Meeting Your Fave: Author Interactions and Book Signings
2016 marked the second year I attended YALC, or the Young Adult Literature Convention, based in the London Film And Comic Con in London. Yeah, I’ll just stick to saying YALC.
2016 also marked the first year I’d be going to YALC to get books signed by my favourite authors. Last year I had the luck of nabbing a spot at a talk in a Waterstones with Leigh Bardugo and getting my copy of Six of Crows signed, but this year there’d be panel and crowds and queues.
While I’m not one to get excited about celebrities and want pictures and signed things with their faces on, there’s something special about your favourite books being signed by the authors who wrote them.
I often see a signed book as a ‘thank you for writing this loveliness’ with the response of ‘thank you for believing in me and my words’, along with a smitten of ‘thank you for helping me pay my rent and buy food’, but before the end result comes author interaction.
Author interaction is very similar to an interaction with anyone where you know them but they do not know you; often through media or a seemingly ‘elevated platform’. Examples include Youtubers, actors, and singers. Youtubers are a most recent phenomenon, with meetups and meet and greets and anything where you have to queue to meet another human who has no idea who you are but you cry because they bring you so much pleasure.
The queue for V.E. Schwab. I think I might die here. pic.twitter.com/qOfyT0Nd1Y
— Hollie Wilson (@hollieeblog) July 29, 2016
At 23, I don’t really cry at the presence of other people. At 23, I do get excited when I meet other people who bring me so much pleasure, people who have also mastered and make a living out of a craft that I so aspire to master and earn a living out of. It’s inspiring, it’s admirable.
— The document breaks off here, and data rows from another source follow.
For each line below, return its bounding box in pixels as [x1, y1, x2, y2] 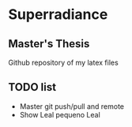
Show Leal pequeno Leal [19, 110, 100, 119]
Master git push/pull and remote [19, 101, 125, 111]
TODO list [8, 80, 57, 94]
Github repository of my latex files [8, 58, 119, 67]
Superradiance [8, 6, 108, 24]
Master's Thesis [8, 37, 90, 50]
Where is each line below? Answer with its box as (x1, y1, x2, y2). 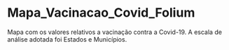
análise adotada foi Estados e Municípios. (7, 35, 127, 43)
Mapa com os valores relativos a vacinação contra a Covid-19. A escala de (7, 28, 223, 36)
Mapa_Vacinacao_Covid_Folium (7, 5, 195, 21)
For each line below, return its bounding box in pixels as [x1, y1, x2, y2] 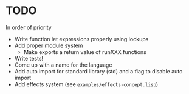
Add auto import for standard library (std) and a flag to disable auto [14, 67, 183, 75]
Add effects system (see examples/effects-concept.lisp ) [14, 80, 159, 88]
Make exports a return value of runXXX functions [23, 48, 146, 55]
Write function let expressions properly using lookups [14, 35, 149, 42]
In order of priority [5, 24, 52, 31]
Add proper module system [14, 42, 83, 49]
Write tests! [14, 55, 44, 62]
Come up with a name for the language [14, 61, 112, 69]
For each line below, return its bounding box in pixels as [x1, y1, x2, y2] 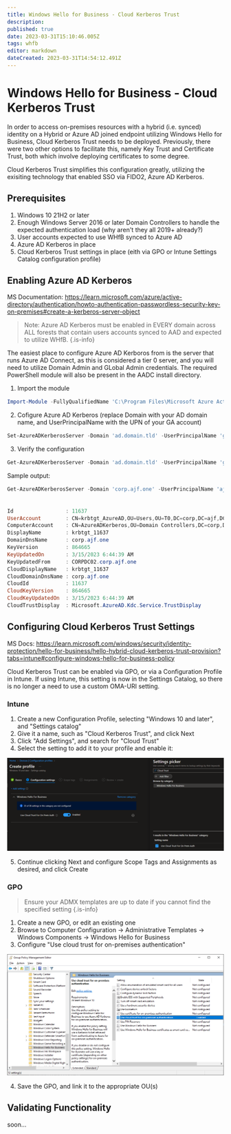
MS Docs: [7, 639, 35, 648]
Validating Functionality [7, 1102, 111, 1114]
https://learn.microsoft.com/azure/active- [65, 293, 183, 301]
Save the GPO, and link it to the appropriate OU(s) [16, 1082, 158, 1090]
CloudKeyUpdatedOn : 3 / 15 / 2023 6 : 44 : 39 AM [7, 595, 134, 602]
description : [7, 18, 45, 25]
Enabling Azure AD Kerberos [7, 275, 133, 287]
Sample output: [7, 472, 50, 480]
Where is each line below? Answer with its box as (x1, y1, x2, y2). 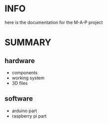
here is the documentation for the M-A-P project (4, 19, 103, 25)
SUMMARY (4, 37, 52, 48)
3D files (11, 80, 28, 86)
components (11, 69, 38, 75)
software (4, 95, 33, 103)
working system (11, 75, 45, 81)
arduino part (11, 108, 38, 114)
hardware (4, 57, 35, 65)
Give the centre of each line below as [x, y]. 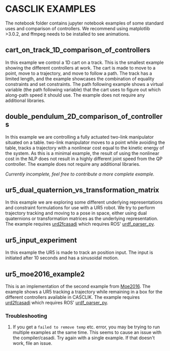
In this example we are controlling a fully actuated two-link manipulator [80, 137]
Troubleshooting [26, 316]
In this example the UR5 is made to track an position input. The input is [79, 253]
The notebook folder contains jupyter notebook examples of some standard [84, 23]
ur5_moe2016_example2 [45, 274]
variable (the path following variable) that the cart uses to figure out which [83, 90]
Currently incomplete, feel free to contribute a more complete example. [80, 174]
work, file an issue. [32, 343]
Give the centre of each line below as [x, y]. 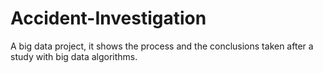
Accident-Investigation [108, 18]
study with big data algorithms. [74, 56]
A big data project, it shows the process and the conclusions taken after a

I met three of my favourite authors this year and all were absolutely lovely, humble, and friendly. However, when you’re stood in a queue for over an hour to meet another human for 30 seconds to smile and squiggle their name on your book, you get to thinking about interactions and the weirdness of them.
First of all, I decided that I would not get a picture with any of the authors I interacted with. This might seem stupid, and it’s totally subjective. When I met V.E. Schwab, wizard of the written word, I said to the girl, Kate, in front of me, that I felt weird getting a photo.
“I guess you’ll have the memory of meeting her.” Kate said, who was most definitely getting a photo. And she was right, to me, the memory was enough. But at the same time, I felt oddly uncomfortable already that I had to queue to meet a person who hadn’t the foggiest who I was, but for me to then ask for V.E. Schwab to have her picture taken with a random ass person who queued to meet her??
I admire the authors who write the books I love so much. They’re talented and their stories deserve to be read. But there’s something strange to me about being in a similar situation with an author as when I’m 5 and with Mickey Mouse.
I also decided that the definition of you know them but they do not know you will be something I live by. Despite having a fairly large online presence and continuously talking to other bloggers and publishers and authors, when I end up meeting said author in a setting such as a book signing, I just cannot possibly assume that they know me.
And while I don’t think you should take my advice when it comes to not getting a picture (you do what you feel is comfortable/appropriate at the time), I would say this; assuming they don’t know or recognize you is a lot easier to handle than “They know who I am because I speak to them on Twitter occasionally.” and then you get to the front of the queue and while they’re lovely and grateful…no, they do not know you, and you can’t muster up the courage (or dignity) to say “Remember me? From Twitter? It’s @hollieeblog. What do you mean you talk to hundreds of people a day?”
Because they do. They talk to a lot of people on Twitter.
You may be lovely to them and they’re lovely back, but there’s a big difference between being polite and actively DM’ing you to meet up (or something else entirely fantastical).
In a more roundabout way which doesn’t involve copious amount of text, here are the bullet points:
- Do what you feel is comfortable in each situation. They are obviously happy to meet you and sign your merch and have your picture taken.
- Queuing to meet another human is weird. Asking for a picture with said human is weirder (for me).
- Authors probably don’t know who you are. If they do, I’m sure they would say. Assume they don’t, despite all those retweets. At least then it’s a pleasant surprise if they do know you!
- Queues are often long and apparently excellent thinking time.